Abandoning New Jersey for Los Angeles in 1954, he marked time as a lifeguard, a mail clerk and a gofer at MGM's animation studio before landing his first screen role in a 1958 B-movie called Cry Baby Killer: a break, but not a breakthrough. He had to wait another 10 years for that, slumming it meanwhile in a series of Roger Corman's baroque horror flicks, once described as 'the kind of trash only a mother or a Cahiers critic could sit through and love'. 'They were just bad,' was Nicholson's own succinct epitaph.

But, as McGilligan observes, the Corman years at least taught Nicholson what he didn't want to do with his career - screenwriting, for one - and once his role as the quixotic lawyer in Easy Rider (1969) launched him into the Hollywood firmament, he took control of his destiny, and his percentages, with a canniness few have matched.

If the Sixties were formative; the Seventies belonged to him. His collaborations with Bob Rafelson - Five Easy Pieces (1970) and The King of Marvin Gardens (1972) - gave notice of a singular talent, but it was three very different roles - in The Last Detail (1973), Chinatown (1974) and One Flew Over the Cuckoo's Nest (1975) - that helped set standards of finesse, integrity and sardonic bravado for modern screen acting. No American actor since Brando has come within striking distance of performances like those.

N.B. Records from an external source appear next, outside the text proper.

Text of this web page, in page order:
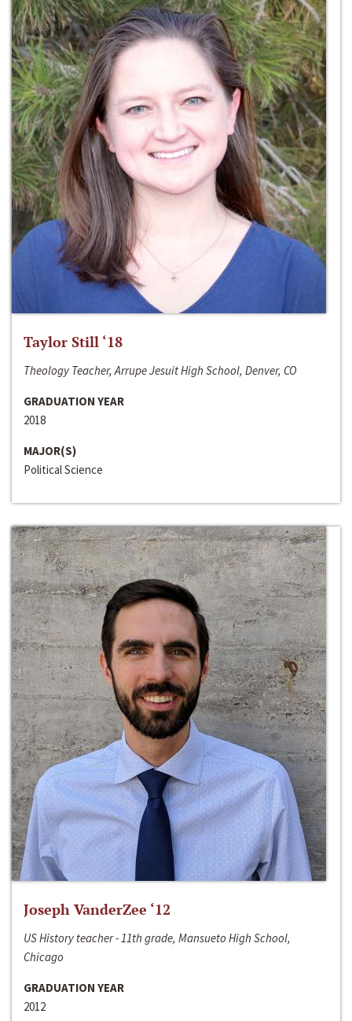
Taylor Still ‘18
Theology Teacher, Arrupe Jesuit High School, Denver, CO
GRADUATION YEAR
2018
MAJOR(S)
Political Science
Joseph VanderZee ‘12
US History teacher - 11th grade, Mansueto High School,
Chicago
GRADUATION YEAR
2012

Success apparently blew away any pretence of sexual restraint. Nicholson had been briefly married in the early 1960s, but his roving eye and an LSD habit put paid to that. He had a lot of catching up to do. Bacchanalian parties chez Jack became notorious, as did the unconcealed appetite that clouded, and eventually wrecked, his only long-term relationship, with Anjelica Huston. What credence can be given to these tales of priapic indulgence is uncertain; Nicholson and many of his intimates declined to talk to McGilligan, so tabloid cuttings and hearsay play a regrettably active role in this book. Yet Nicholson has never gone out of his way to deny even the raciest stories. One can understand his weariness: first, he's fed up giving interviews, and secondly, as he once pointed out, his biography is already out there, in the films.

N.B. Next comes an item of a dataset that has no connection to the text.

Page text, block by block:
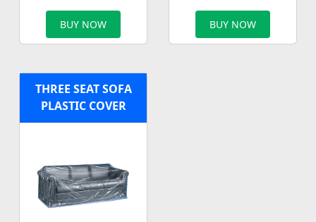
BUY NOW BUY NOW
THREE SEAT SOFA
PLASTIC COVER

Sadly, Nicholson's work has gone into more or less irreparable decline in the last 10 years. Nobody - or at least nobody with talent - can afford him these days. Ever since The Shining (1980) he has proved too rich and too famous to be gainsaid or coaxed out of caricature. Only his recent cameo as the steel-bollocked warhorse in A Few Good Men recalled the command and lightning gear-changes of the old Jack. For the rest, he seems content to be Hollywood's King Leer, chasing young women, checking the contractual small print and playing golf. According to reports, he still likes rock'n'roll, too.